We begin by pushing B0, by which I mean a copy of B with priority 0. We pop B0 and push C1 and D2. We pop C1 and push A2 and E3. We may now pop either A2 or D2. (In a heap implementation of a priority queue there would be no particular reason to expect one or the other to be popped. Whenever we pop A2 we push nothing because B is on the closed list. We pop D2 and push E4. (It's important that we do this -- the algorithm does not know that E3 is already in the priority queue.) We pop E3 and push F5. We pop E4 and discard it because E is on the closed list. Finally we pop F5, telling us that the distance from B to F is 5.

• (d, 5) In order to carry out an A* of G2 with goal node F, we want to define a heuristic function h where h(x) is the minimum number of edges in any directed path from x to F. Why is this an admissible heuristic? Compute (without proof) the values of h(A), h(B), h(C), h(D), and h(E).

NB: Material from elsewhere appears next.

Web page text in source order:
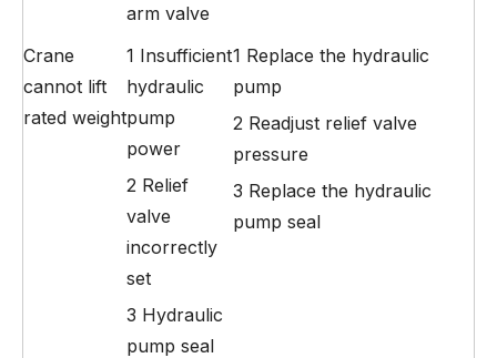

To be admissible, a heuristic must always be non-negative and for every node x, h(x) must be less than or equal to the shortest-path distance from x to F. The number of edges on the shortest path must be less than or equal to the length of the shortest path because each edge has weight at least 1.

h(E) is 1, h(D) and h(C) are 2, h(B) is 3, and h(A) is 4.

• (e, 5) Given an arbitrary directed graph (with positive integer edge labels) and an arbitrary goal node, we want to calculate the value of the function h(x) defined above, for every node x in the graph. What would be the best way to do this, using the search techniques we have learned?

A BFS from x will determine the value of h(x) because it finds the path from x to F with the least number of edges. (A uniform-cost search with all edge weights 1 is equivalent to this BFS.)

But we can do better, by carrying out a single BFS of the reversal of the graph (a graph with the same vertices but with each edge replaced by one with the same endpoints in the other order). This one search will find the smallest number of edges in any path from F to each x in the reversal graph, which is the smallest number of edges in any path from x to F in the original graph.

A DFS will simply not work, because it is not guaranteed to find a path with the minimal number of edges.